Reset Security

Security decisions we already made

The previous lesson included several security measures baked into the code. This lesson explains why each one matters, so you understand the reasoning and can apply the same thinking to other features.

Hashing the reset token

We hash the token with SHA-256 before storing it:

const tokenHash = await hashToken(token);
store.set(tokenHash, { tokenHash, userId, createdAt: Date.now() });

Why: If your database is breached, the attacker sees hashes, not usable tokens. They cannot use the hashes to reset anyone’s password.

Why SHA-256 and not bcrypt? Reset tokens are random UUIDs (122 bits of entropy). There are no common passwords to guess, no dictionary attacks to run, no rainbow tables to build. SHA-256 is fast and sufficient for high-entropy inputs. bcrypt’s intentional slowness is designed for low-entropy inputs (human passwords).

Same response for found and not-found

return Response.json({
  message: "If an account with that email exists, a reset link has been sent.",
});

Why: Different responses for existing and non-existing emails let an attacker enumerate which emails are registered. They send reset requests for a list of emails and watch the responses. Identical responses reveal nothing.

The tradeoff: A legitimate user who mistypes their email does not get feedback that the email was wrong. They wait for a reset email that never arrives. This is an accepted UX cost for the security benefit. You can add a note on the reset page: “If you don’t receive an email within a few minutes, check your spam folder or try a different email address.”

Rate limiting reset requests

const limit = rateLimit(`reset:${email}`, 3, 60 * 60 * 1000);

Why: Without rate limiting, an attacker can:

• Flood a user’s inbox with reset emails (harassment)
• Generate thousands of tokens, hoping to find a collision or timing weakness
• Use the reset endpoint for email enumeration by timing differences (even if the response text is identical, generating a token and “sending” an email takes longer than doing nothing)

Three requests per email per hour is generous for legitimate use and restrictive for abuse.

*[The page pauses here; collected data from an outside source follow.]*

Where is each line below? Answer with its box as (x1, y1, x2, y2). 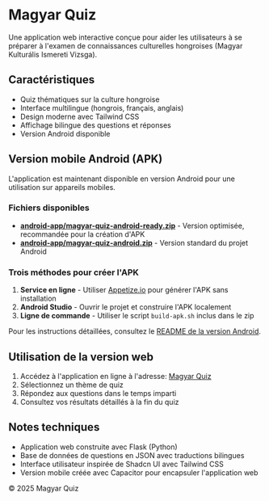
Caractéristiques (8, 73, 95, 86)
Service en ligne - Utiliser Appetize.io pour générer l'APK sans (19, 285, 229, 295)
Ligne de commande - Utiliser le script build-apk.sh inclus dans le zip (19, 311, 254, 321)
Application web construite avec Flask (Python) (19, 442, 178, 452)
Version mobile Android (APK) (8, 152, 163, 166)
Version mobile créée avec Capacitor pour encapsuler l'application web (19, 467, 258, 478)
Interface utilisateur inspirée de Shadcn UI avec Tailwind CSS (19, 459, 225, 469)
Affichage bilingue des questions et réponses (19, 120, 171, 130)
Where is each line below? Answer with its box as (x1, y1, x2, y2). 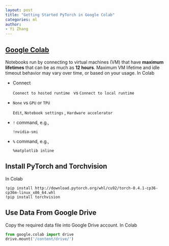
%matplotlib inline (12, 148, 54, 153)
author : (5, 21, 22, 27)
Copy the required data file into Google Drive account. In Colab (5, 222, 137, 228)
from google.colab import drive (5, 232, 74, 237)
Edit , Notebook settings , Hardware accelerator (12, 109, 113, 116)
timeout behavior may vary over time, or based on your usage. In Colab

[!TIP] For the timing side-channel (existing emails take longer because they generate a token and send an email), you can add a small random delay to the “not found” path. This makes timing-based enumeration unreliable:

if (!user) {
  await new Promise((r) => setTimeout(r, Math.random() * 200));
}

Session invalidation after reset

deleteUserSessions(userId);
revokeUserTokens(userId);

Why: A password reset implies the old password may have been compromised. Any sessions or tokens created with the old password should be invalidated. This includes:

• The user’s own sessions on other devices
• An attacker’s sessions if they had access to the old password
• Any refresh tokens that could generate new access tokens

The user who just reset their password needs to log in again with the new one.

Single-use tokens

store.delete(tokenHash);

Why: After a reset token is used, it is deleted. If the email was:

• Forwarded to someone else
• Screenshot by a shoulder-surfer
• Stored in a compromised email account

The token cannot be reused. The password has already been changed, and the token is gone.

Token expiry (1 hour)

const MAX_AGE = 60 * 60 * 1000; // 1 hour

Why: An unused reset token is a liability. If the user requested a reset but then remembered their password, the token sits in their inbox. If their email is compromised days later, an old token should not still be valid.

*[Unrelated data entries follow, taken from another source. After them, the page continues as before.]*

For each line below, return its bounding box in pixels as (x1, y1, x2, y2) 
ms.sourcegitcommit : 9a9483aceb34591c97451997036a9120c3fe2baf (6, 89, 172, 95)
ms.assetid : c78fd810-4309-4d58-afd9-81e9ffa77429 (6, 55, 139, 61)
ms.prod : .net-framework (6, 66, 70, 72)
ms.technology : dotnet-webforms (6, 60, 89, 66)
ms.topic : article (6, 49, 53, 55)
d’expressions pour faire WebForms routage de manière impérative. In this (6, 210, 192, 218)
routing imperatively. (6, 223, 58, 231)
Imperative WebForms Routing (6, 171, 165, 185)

One hour is a common default. Some apps use 15 minutes for higher security.

What we did not build (but you should consider)

Notification email on password change. After a successful reset, send a second email: “Your password was just changed. If this was not you, contact support immediately.” This alerts the user if an attacker reset their password.

Link invalidation on new request. If a user requests a reset twice, the first token should be invalidated. Otherwise, both tokens are valid, and an attacker who intercepted the first one can still use it. Add a cleanup step in createResetToken that deletes any existing tokens for the same user.

CAPTCHA on the reset request form. Prevents automated reset request floods without rate limiting alone. Useful if your rate limiting is too lenient or easily bypassed.

Exercises

Exercise 1: Modify createResetToken to invalidate any existing reset tokens for the same user before creating a new one. This ensures only the most recent token is valid.

Exercise 2: Add the timing delay to the “not found” path. Measure response times for existing and non-existing emails before and after the change. The delay should make them indistinguishable.

Exercise 3: Add a console.log that simulates a “password changed” notification email. After a successful reset, log: "Notification sent to ${email}: your password was changed."